### EXTRACTED MATERIAL ###

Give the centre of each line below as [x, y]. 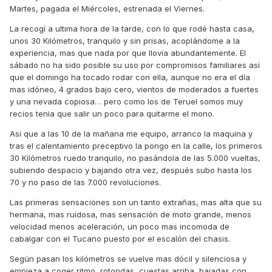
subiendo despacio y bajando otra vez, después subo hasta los [131, 170]
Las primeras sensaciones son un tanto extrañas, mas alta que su [136, 202]
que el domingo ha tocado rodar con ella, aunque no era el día [130, 77]
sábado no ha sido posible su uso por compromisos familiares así [135, 65]
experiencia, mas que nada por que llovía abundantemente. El [128, 53]
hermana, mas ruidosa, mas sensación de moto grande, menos [131, 215]
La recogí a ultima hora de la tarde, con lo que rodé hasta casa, [132, 29]
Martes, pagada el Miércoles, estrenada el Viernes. [107, 9]

###

**WHAT YOU WILL DO:** Skip every line before the one containing "experiencia, mas que". Retype that line and the rest through the last one exactly as they stand in the listing.

**WORKED SOLUTION:**
experiencia, mas que nada por que llovía abundantemente. El [128, 53]
hermana, mas ruidosa, mas sensación de moto grande, menos [131, 215]
La recogí a ultima hora de la tarde, con lo que rodé hasta casa, [132, 29]
Martes, pagada el Miércoles, estrenada el Viernes. [107, 9]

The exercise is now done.